● Problem to solve
Every entry below should be reproduced exactly; no picture is to be included.

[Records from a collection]
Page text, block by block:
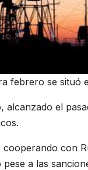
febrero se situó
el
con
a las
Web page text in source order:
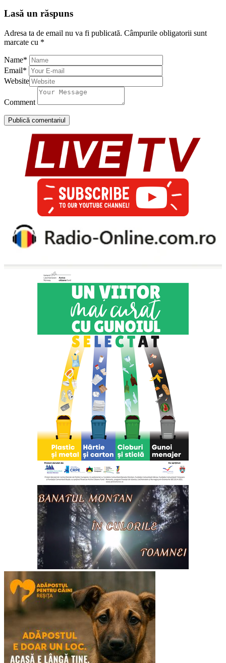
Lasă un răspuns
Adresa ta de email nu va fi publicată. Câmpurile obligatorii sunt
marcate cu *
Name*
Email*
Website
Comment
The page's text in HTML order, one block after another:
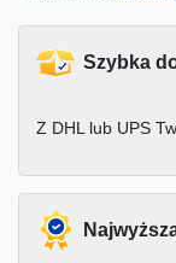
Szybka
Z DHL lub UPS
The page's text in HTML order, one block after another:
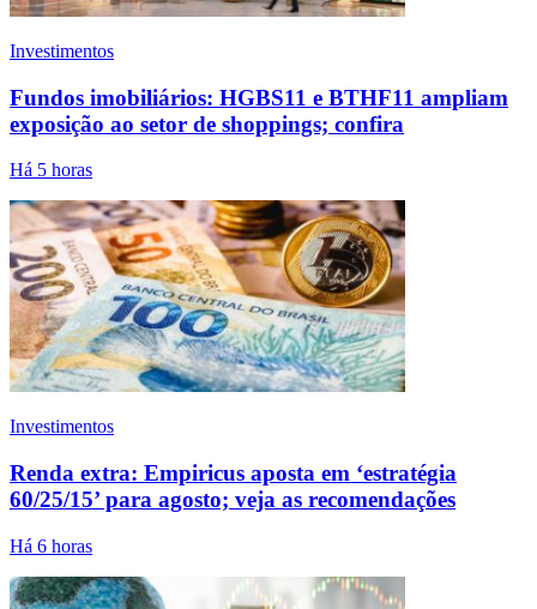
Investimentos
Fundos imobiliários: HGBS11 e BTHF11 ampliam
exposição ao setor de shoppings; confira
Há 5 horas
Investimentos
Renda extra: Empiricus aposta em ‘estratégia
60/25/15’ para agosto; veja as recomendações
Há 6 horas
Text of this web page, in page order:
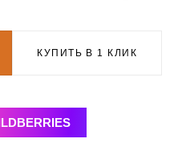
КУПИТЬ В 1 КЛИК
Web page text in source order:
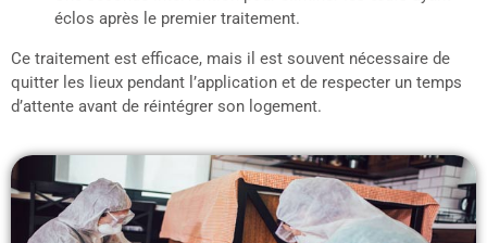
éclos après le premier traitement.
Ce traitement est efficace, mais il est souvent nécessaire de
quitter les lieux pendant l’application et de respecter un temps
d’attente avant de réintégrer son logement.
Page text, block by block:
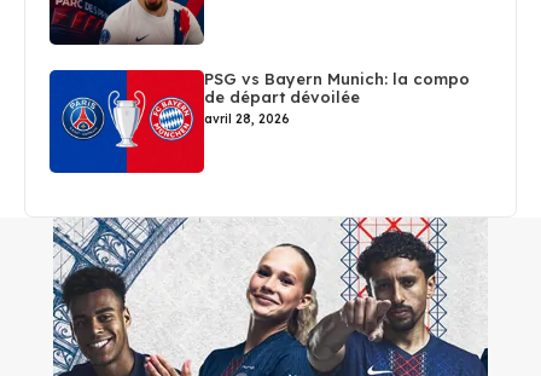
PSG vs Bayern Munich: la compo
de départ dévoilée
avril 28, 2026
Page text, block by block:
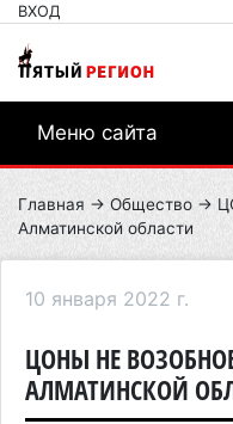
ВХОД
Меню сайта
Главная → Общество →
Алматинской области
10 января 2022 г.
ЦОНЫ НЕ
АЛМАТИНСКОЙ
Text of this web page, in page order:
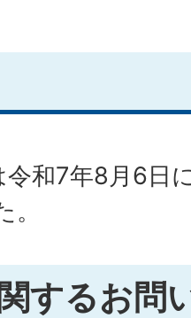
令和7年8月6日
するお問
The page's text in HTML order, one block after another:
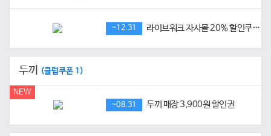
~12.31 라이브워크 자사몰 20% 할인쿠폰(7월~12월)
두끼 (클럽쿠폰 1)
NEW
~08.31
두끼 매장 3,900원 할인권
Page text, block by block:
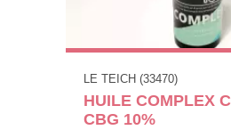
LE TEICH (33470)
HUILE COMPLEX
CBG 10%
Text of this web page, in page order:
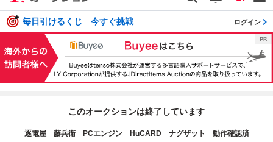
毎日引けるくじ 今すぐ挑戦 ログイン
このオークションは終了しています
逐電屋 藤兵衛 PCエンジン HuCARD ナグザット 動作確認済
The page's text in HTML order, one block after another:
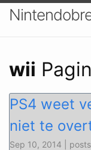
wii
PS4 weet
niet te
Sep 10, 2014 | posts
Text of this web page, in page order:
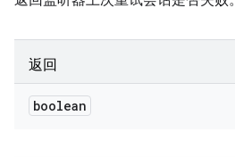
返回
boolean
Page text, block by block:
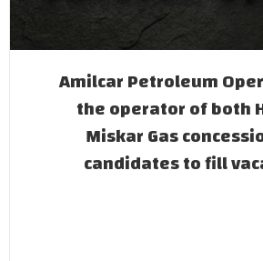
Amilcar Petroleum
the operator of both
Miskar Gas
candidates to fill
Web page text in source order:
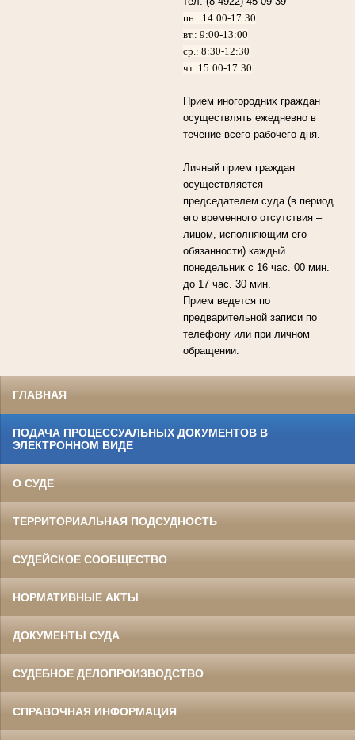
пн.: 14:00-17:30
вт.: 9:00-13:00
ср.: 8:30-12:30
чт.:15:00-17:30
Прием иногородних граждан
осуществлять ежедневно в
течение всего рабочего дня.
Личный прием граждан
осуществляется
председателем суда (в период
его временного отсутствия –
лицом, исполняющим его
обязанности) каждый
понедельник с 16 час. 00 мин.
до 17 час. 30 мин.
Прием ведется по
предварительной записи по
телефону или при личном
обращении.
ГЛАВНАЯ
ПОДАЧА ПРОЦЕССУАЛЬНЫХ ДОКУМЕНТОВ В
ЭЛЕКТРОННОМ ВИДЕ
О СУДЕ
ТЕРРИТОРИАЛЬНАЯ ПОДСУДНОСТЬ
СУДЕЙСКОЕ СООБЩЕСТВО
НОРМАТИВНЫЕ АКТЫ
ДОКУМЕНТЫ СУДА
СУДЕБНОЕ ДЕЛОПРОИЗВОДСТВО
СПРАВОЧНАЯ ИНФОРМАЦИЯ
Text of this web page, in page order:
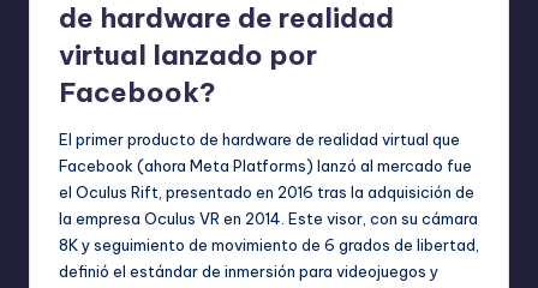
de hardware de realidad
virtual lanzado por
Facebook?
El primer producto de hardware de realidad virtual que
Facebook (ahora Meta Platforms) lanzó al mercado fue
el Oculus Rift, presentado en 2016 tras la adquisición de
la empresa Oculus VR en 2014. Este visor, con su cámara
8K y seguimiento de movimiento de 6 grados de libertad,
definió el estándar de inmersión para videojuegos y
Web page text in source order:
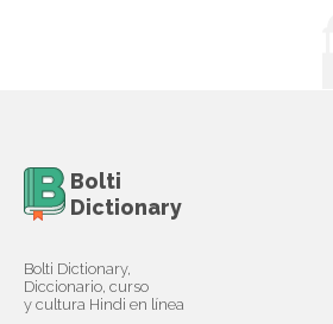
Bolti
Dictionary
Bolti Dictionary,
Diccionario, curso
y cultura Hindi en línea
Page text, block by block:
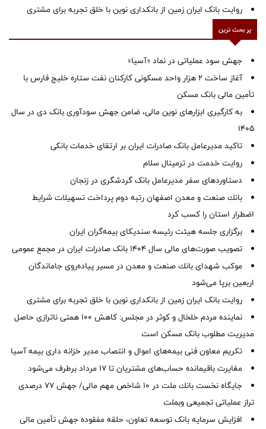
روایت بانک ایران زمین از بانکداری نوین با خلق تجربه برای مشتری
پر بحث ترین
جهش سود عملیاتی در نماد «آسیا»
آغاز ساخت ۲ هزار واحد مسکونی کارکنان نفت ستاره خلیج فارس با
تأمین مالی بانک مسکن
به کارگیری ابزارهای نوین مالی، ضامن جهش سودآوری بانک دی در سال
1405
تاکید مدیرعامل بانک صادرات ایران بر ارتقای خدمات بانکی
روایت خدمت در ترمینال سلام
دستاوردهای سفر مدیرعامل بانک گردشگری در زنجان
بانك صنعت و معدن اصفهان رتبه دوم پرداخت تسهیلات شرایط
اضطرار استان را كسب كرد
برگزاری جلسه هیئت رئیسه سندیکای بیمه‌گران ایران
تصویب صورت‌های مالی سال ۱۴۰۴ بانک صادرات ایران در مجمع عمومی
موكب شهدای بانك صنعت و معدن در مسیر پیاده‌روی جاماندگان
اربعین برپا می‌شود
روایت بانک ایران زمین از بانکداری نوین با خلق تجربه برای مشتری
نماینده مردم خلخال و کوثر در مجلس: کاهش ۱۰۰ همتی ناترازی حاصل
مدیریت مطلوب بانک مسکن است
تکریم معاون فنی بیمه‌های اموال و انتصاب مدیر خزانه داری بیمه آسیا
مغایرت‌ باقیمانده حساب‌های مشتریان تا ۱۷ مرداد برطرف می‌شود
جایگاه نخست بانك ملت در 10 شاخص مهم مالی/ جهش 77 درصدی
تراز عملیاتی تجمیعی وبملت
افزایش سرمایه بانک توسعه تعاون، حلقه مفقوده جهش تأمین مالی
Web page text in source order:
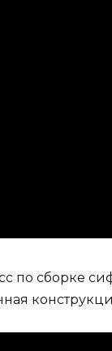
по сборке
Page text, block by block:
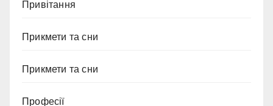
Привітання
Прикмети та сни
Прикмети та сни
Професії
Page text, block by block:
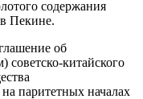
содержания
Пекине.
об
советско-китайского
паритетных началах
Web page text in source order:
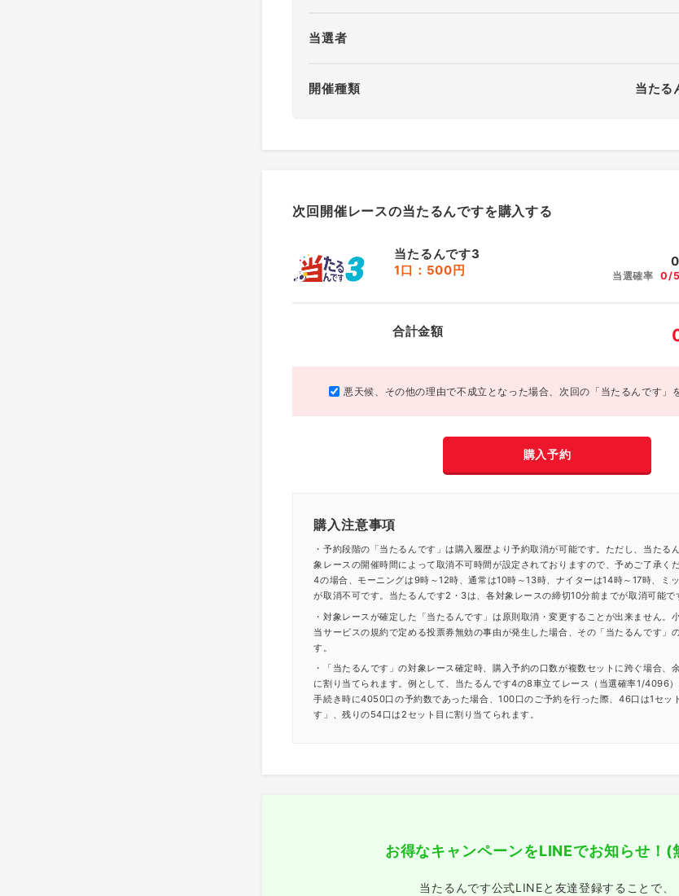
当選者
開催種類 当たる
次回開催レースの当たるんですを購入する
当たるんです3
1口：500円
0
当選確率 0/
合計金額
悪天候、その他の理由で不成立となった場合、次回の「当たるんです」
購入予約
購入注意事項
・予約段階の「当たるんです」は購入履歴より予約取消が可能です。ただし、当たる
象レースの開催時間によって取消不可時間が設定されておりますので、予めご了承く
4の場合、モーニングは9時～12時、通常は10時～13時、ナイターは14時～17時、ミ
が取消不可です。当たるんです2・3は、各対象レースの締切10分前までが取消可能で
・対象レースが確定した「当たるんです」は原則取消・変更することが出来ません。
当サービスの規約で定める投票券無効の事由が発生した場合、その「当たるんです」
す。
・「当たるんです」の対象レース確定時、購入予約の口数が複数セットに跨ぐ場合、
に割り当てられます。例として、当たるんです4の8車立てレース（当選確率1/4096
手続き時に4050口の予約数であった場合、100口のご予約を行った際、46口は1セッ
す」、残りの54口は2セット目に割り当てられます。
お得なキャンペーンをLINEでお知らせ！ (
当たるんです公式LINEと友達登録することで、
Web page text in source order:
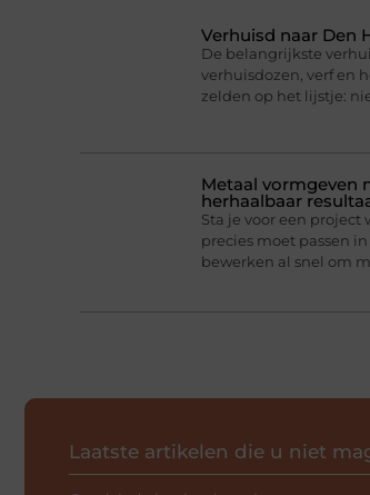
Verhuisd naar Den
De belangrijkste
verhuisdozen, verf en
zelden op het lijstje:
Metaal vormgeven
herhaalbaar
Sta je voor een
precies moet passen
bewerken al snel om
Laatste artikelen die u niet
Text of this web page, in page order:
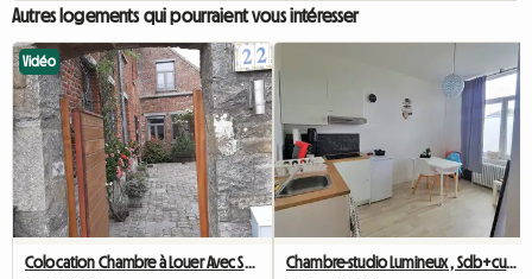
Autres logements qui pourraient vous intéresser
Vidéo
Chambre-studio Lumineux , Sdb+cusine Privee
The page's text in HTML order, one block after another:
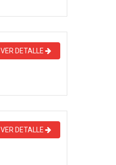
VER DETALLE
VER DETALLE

● Written solution
Page text, block by block:
febrero se situó
el
con
a las
Web page text in source order:
Lasă un răspuns
Adresa ta de email nu va fi publicată. Câmpurile obligatorii sunt
marcate cu *
Name*
Email*
Website
Comment
The page's text in HTML order, one block after another:
Szybka
Z DHL lub UPS
The page's text in HTML order, one block after another:
Investimentos
Fundos imobiliários: HGBS11 e BTHF11 ampliam
exposição ao setor de shoppings; confira
Há 5 horas
Investimentos
Renda extra: Empiricus aposta em ‘estratégia
60/25/15’ para agosto; veja as recomendações
Há 6 horas
Text of this web page, in page order:
КУПИТЬ В 1 КЛИК
Web page text in source order:
éclos après le premier traitement.
Ce traitement est efficace, mais il est souvent nécessaire de
quitter les lieux pendant l’application et de respecter un temps
d’attente avant de réintégrer son logement.
Page text, block by block:
PSG vs Bayern Munich: la compo
de départ dévoilée
avril 28, 2026
Page text, block by block:
ВХОД
Меню сайта
Главная → Общество →
Алматинской области
10 января 2022 г.
ЦОНЫ НЕ
АЛМАТИНСКОЙ
Text of this web page, in page order:
令和7年8月6日
するお問
The page's text in HTML order, one block after another:
~12.31 라이브워크 자사몰 20% 할인쿠폰(7월~12월)
두끼 (클럽쿠폰 1)
NEW
~08.31
두끼 매장 3,900원 할인권
Page text, block by block:
LE TEICH (33470)
HUILE COMPLEX
CBG 10%
Text of this web page, in page order:
毎日引けるくじ 今すぐ挑戦 ログイン
このオークションは終了しています
逐電屋 藤兵衛 PCエンジン HuCARD ナグザット 動作確認済
The page's text in HTML order, one block after another:
wii
PS4 weet
niet te
Sep 10, 2014 | posts
Text of this web page, in page order:
返回
boolean
Page text, block by block:
Amilcar Petroleum
the operator of both
Miskar Gas
candidates to fill
Web page text in source order:
пн.: 14:00-17:30
вт.: 9:00-13:00
ср.: 8:30-12:30
чт.:15:00-17:30
Прием иногородних граждан
осуществлять ежедневно в
течение всего рабочего дня.
Личный прием граждан
осуществляется
председателем суда (в период
его временного отсутствия –
лицом, исполняющим его
обязанности) каждый
понедельник с 16 час. 00 мин.
до 17 час. 30 мин.
Прием ведется по
предварительной записи по
телефону или при личном
обращении.
ГЛАВНАЯ
ПОДАЧА ПРОЦЕССУАЛЬНЫХ ДОКУМЕНТОВ В
ЭЛЕКТРОННОМ ВИДЕ
О СУДЕ
ТЕРРИТОРИАЛЬНАЯ ПОДСУДНОСТЬ
СУДЕЙСКОЕ СООБЩЕСТВО
НОРМАТИВНЫЕ АКТЫ
ДОКУМЕНТЫ СУДА
СУДЕБНОЕ ДЕЛОПРОИЗВОДСТВО
СПРАВОЧНАЯ ИНФОРМАЦИЯ
Text of this web page, in page order:
de hardware de realidad
virtual lanzado por
Facebook?
El primer producto de hardware de realidad virtual que
Facebook (ahora Meta Platforms) lanzó al mercado fue
el Oculus Rift, presentado en 2016 tras la adquisición de
la empresa Oculus VR en 2014. Este visor, con su cámara
8K y seguimiento de movimiento de 6 grados de libertad,
definió el estándar de inmersión para videojuegos y
Web page text in source order:
Bolti
Dictionary
Bolti Dictionary,
Diccionario, curso
y cultura Hindi en línea
Page text, block by block:
روایت بانک ایران زمین از بانکداری نوین با خلق تجربه برای مشتری
پر بحث ترین
جهش سود عملیاتی در نماد «آسیا»
آغاز ساخت ۲ هزار واحد مسکونی کارکنان نفت ستاره خلیج فارس با
تأمین مالی بانک مسکن
به کارگیری ابزارهای نوین مالی، ضامن جهش سودآوری بانک دی در سال
1405
تاکید مدیرعامل بانک صادرات ایران بر ارتقای خدمات بانکی
روایت خدمت در ترمینال سلام
دستاوردهای سفر مدیرعامل بانک گردشگری در زنجان
بانك صنعت و معدن اصفهان رتبه دوم پرداخت تسهیلات شرایط
اضطرار استان را كسب كرد
برگزاری جلسه هیئت رئیسه سندیکای بیمه‌گران ایران
تصویب صورت‌های مالی سال ۱۴۰۴ بانک صادرات ایران در مجمع عمومی
موكب شهدای بانك صنعت و معدن در مسیر پیاده‌روی جاماندگان
اربعین برپا می‌شود
روایت بانک ایران زمین از بانکداری نوین با خلق تجربه برای مشتری
نماینده مردم خلخال و کوثر در مجلس: کاهش ۱۰۰ همتی ناترازی حاصل
مدیریت مطلوب بانک مسکن است
تکریم معاون فنی بیمه‌های اموال و انتصاب مدیر خزانه داری بیمه آسیا
مغایرت‌ باقیمانده حساب‌های مشتریان تا ۱۷ مرداد برطرف می‌شود
جایگاه نخست بانك ملت در 10 شاخص مهم مالی/ جهش 77 درصدی
تراز عملیاتی تجمیعی وبملت
افزایش سرمایه بانک توسعه تعاون، حلقه مفقوده جهش تأمین مالی
Web page text in source order:
по сборке
Page text, block by block:
Привітання
Прикмети та сни
Прикмети та сни
Професії
Page text, block by block:
содержания
Пекине.
об
советско-китайского
паритетных началах
Web page text in source order:
当選者
開催種類 当たる
次回開催レースの当たるんですを購入する
当たるんです3
1口：500円
0
当選確率 0/
合計金額
悪天候、その他の理由で不成立となった場合、次回の「当たるんです」
購入予約
購入注意事項
・予約段階の「当たるんです」は購入履歴より予約取消が可能です。ただし、当たる
象レースの開催時間によって取消不可時間が設定されておりますので、予めご了承く
4の場合、モーニングは9時～12時、通常は10時～13時、ナイターは14時～17時、ミ
が取消不可です。当たるんです2・3は、各対象レースの締切10分前までが取消可能で
・対象レースが確定した「当たるんです」は原則取消・変更することが出来ません。
当サービスの規約で定める投票券無効の事由が発生した場合、その「当たるんです」
す。
・「当たるんです」の対象レース確定時、購入予約の口数が複数セットに跨ぐ場合、
に割り当てられます。例として、当たるんです4の8車立てレース（当選確率1/4096
手続き時に4050口の予約数であった場合、100口のご予約を行った際、46口は1セッ
す」、残りの54口は2セット目に割り当てられます。
お得なキャンペーンをLINEでお知らせ！ (
当たるんです公式LINEと友達登録することで、
Web page text in source order:
Verhuisd naar Den
De belangrijkste
verhuisdozen, verf en
zelden op het lijstje:
Metaal vormgeven
herhaalbaar
Sta je voor een
precies moet passen
bewerken al snel om
Laatste artikelen die u niet
Text of this web page, in page order:
Autres logements qui pourraient vous intéresser
Vidéo
Chambre-studio Lumineux , Sdb+cusine Privee
The page's text in HTML order, one block after another:
VER DETALLE
VER DETALLE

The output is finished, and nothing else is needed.